Fig 1.

Symmetry-breaking polarization of Cdc42 and BASL in yeast and Arabidopsis stomatal lineage cells. (A) Left panel: Spontaneous polarization of the Cdc42-Bem1-Cdc24/PAK feedforward loop. In budding yeast, stochastically activated Cdc42-GTP (gray arrow) recruits the scaffold protein Bem1, which locally enrich Cdc24 the Cdc42 GEF activator, to amplify activated Cdc42-mediated protein clustering. This intrinsic positive feedback loop polarizes Cdc42 to the cortical site and promotes daughter cell expansion (black arrow). Right panel: In Arabidopsis stomatal ACD precursor cells, a positive feedback loop of BASL-YDA-MAPK3/6 promotes cell polarization. MPK3/6-mediated phosphorylation triggers BASL cortical polarization (gray arrow).
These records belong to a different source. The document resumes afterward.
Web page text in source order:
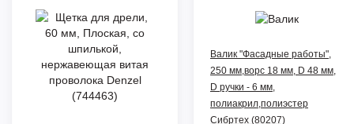
Валик "Фасадные работы",
250 мм,ворс 18 мм, D 48 мм,
D ручки - 6 мм,
полиакрил,полиэстер
Сибртех (80207)
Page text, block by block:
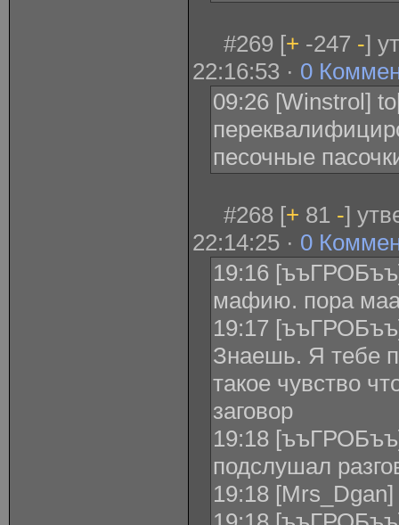
#269 [+ -247 -]
22:16:53 · 0
09:26 [Winstrol]
песочные
#268 [+ 81 -]
22:14:25 · 0
19:16
мафию. пора
19:17
Знаешь. Я тебе
такое чувство
заговор
19:18
подслушал
19:18
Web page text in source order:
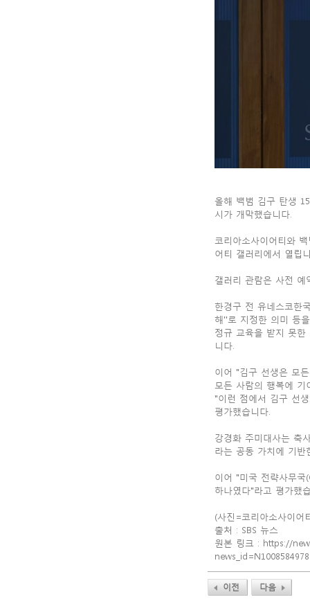
올해 백범 김구 탄생
시가 개막했습니다.
코리아소사이어티와
어티 갤러리에서 열립
갤러리 관람은 사전 예
한경구 전 유네스코한
해''로 지정한 의미 등
정규 교육을 받지 못한
니다.
이어 "김구 선생은 모
모든 사람의 행복에 기
"이런 점에서 김구 선
평가했습니다.
강경화 주미대사는 축
라는 공동 가치에 기반
이어 "미국 전략사무
하나였다"라고 평가했
(사진=코리아소사이어
출처 : SBS 뉴스
원본 링크 : https://
이전 다음

At the cell cortex, phosphorylated BASL functions as a scaffold to recruit both YDA and MPK3/6, which further produces more activated MPK3/6, and thus more activated BASL to polarize. Polarization of the BASL complex was hypothesized to promote local cell expansion (black arrow) (B)Working model for spontaneous clustering of BASL-YDA-MPK3/6 in plant cells. We hypothesize that, similar to Cdc42 polarization, initially activated BASL molecules organize a positive feedback loop by recruiting its activators YDA-MPK3/6, which allows the conversion of neighboring molecules to become active, eventually leading to the formation of a polarized cluster.